在座的也只有管中昆不在乎朱自強的威信,說話顯得隨便些,對於其他人來說,如果朱自強不想提起,他們絕不會主動提問,但是現在連管中昆都帶着試探的意思,一方面是好奇朱自強會擔任什麼職務,一方面也在期待,畢竟他今天的副書記位置也是朱自強幫他爭來的,“什麼……職位?”
朱自強不鹹不淡地說:“縣委副書記,代理縣長。”
朱明軍猛地站了起來,顯得有些激動,老楊和劉豔面面相覷,從彼此的眼中都看到了意外和驚奇,但又覺得本該如此,崔志發反應快,舉起滿滿的酒杯道:“恭喜朱書記榮升!”
不知道是酒勁上臉,還是激動,管中昆顯得很興奮,無比熱切地看着朱自強:“自強……”朱自強的成功,就是他的成功。看着好友高升,他是從心底感到高興!只有小雷,默默地看着朱自強,笑容滿面,水口電站就快要通過驗收了,拿個市優工程應該不成問題,下一步很有可能被提拔成水電局副局長。今天的送別宴他儘量地保持沉默,因爲他不是田園鄉的幹部,場合不對。
朱明軍也豪情萬丈地舉起酒來:“朱書記,幹了!”說完第一個把酒喝光,少數民族生性直爽,認定你是朋友就會掏心窩子待你,更何況朱自強是讓他由衷欽佩的年青人。
朱自強跟着衆人幹了第三杯後,臉上笑得有些勉強:“說來慚愧,來這麼長時間,這算是第一次正式請大家吃飯,我這書記當得不稱職啊,人家說黨的幹部要與周圍的人打成一片,這兩年多來,在座的受苦受累,跟着我就沒安逸過,連請客都是請送別飯,以往種種不是,以往種種冒犯,在此我自罰一杯!”說完一口吞了杯中酒,不等其他人發話,接着道:“捨不得啊,馬書記把調令交給我的時候,這心裡想着的還是田園,當縣長了,按說應該高興纔是,可我提不起那股興奮勁兒,總覺得自己的東西被人偷了似的,眼看着田園今年的財政收入要翻好幾番呢,可沒我什麼事了!你們幾位,除了劉大姐和老楊,年齡已經到這步了,其他人早晚也得走,我說這番話不是發牢騷,不是對上級領導不滿,大家都是我的知心人,田園是我們心血啊,是我的第二故鄉,真的捨不得,越看越捨不得……”

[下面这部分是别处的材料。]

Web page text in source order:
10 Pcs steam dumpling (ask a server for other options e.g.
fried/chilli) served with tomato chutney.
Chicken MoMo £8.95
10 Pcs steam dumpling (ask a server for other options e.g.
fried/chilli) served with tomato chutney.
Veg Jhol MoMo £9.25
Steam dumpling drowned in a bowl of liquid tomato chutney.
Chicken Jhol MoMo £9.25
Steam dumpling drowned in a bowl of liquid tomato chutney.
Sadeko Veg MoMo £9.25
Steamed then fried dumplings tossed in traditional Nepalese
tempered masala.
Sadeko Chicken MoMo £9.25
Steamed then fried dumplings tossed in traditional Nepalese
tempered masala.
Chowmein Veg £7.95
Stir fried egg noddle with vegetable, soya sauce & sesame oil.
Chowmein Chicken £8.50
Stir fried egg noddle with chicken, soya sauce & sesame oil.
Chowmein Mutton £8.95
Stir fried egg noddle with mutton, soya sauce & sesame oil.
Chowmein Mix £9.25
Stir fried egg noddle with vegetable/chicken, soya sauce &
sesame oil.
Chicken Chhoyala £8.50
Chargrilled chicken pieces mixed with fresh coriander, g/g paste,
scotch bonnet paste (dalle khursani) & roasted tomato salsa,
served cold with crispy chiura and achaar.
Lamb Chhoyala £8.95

朱自強娓娓動聽的訴說,顯得情真意切,劉豔抹了抹眼睛,吸個響鼻,食堂靜悄悄的,崔志發緊緊地抿着嘴,管中昆急忙笑道:“自強,把心態擺正,到哪裡不是搞建設做貢獻?再說了,你今年才二十四歲,快二十五吧?曲高自解放以來還沒有出過這麼年青的縣長,羣衆的眼睛是雪亮的,感情歸感情,事業歸事業,不論怎麼說,你做的事就擺在面前,誰也不能忽略你,更不能抹煞你的功勞。咱們黨員就是爲共產事業終生奮鬥嘛,來來,我恭賀你高升!”

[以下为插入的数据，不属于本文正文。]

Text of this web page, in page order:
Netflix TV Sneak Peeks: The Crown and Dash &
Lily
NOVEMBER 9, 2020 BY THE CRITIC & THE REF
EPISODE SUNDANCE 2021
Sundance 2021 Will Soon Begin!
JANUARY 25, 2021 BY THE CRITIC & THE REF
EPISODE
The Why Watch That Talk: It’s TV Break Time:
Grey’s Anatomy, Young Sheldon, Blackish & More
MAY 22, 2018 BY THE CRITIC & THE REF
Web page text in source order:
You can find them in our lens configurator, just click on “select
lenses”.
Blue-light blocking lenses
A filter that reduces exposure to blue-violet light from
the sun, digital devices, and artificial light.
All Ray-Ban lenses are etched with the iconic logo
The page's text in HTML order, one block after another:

朱自強與他對碰一杯後,開始交待工作:“我明天就走,我的工作由中昆和明軍老哥接手,也沒什麼特別要說的,大家都明白現在緊要的是什麼,隨後來的書記,希望大家全力配合,一切爲了田園,有什麼彎彎坎坎都讓着點,一定要團結好班子,全心全意謀發展、搞建設。”

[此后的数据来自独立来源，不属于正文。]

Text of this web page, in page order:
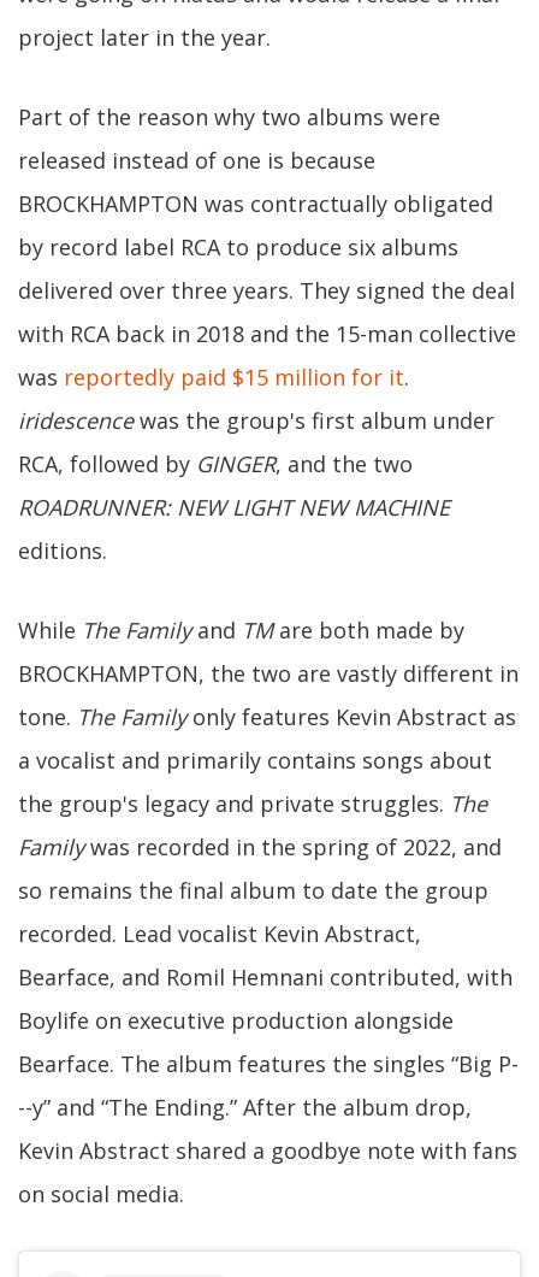
project later in the year.
Part of the reason why two albums were
released instead of one is because
BROCKHAMPTON was contractually obligated
by record label RCA to produce six albums
delivered over three years. They signed the deal
with RCA back in 2018 and the 15-man collective
was reportedly paid $15 million for it.
iridescencewas the group's first album under
RCA, followed by GINGER, and the two
ROADRUNNER: NEW LIGHT NEW MACHINE
editions.
While The Familyand TMare both made by
BROCKHAMPTON, the two are vastly different in
tone. The Familyonly features Kevin Abstract as
a vocalist and primarily contains songs about
the group's legacy and private struggles. The
Familywas recorded in the spring of 2022, and
so remains the final album to date the group
recorded. Lead vocalist Kevin Abstract,
Bearface, and Romil Hemnani contributed, with
Boylife on executive production alongside
Bearface. The album features the singles “Big P-
--y” and “The Ending.” After the album drop,
Kevin Abstract shared a goodbye note with fans
on social media.

他的話音剛落,劉豔突然端着酒杯站了起來,這位老大姐平時基本上不喝酒,今晚已經是連幹三杯了,花白的上海頭型,霜雪在兩耳邊伸展,臉色有些泛紅,酒後顯得氣喘:“朱書記……今天,我沒有料到是你的送別飯,作爲一個老黨員,從我畢業回到田園已經二十幾年了,前前後後,來來往往,換了幾十個鄉長書記,在這期間,包括大會小會,輪到我發言的次數不超過十次,可我現在不想以黨員幹部的身份跟你道別!有時候……看着你,就像看着一個孩子……”劉豔的嗓聲沙啞得不能繼續,她哽咽着,盡力地想壓制自己激動的情緒,手不停地哆嗦,老楊想接過她手中顫慄的酒杯,可劉豔一把就推開了:“孩子啊,你雙親早逝,可他們養了個優秀的兒子……一個出色的幹部!我代表田園的父老鄉親們謝謝你!”說完,後退一步,衝朱自強深深地鞠躬。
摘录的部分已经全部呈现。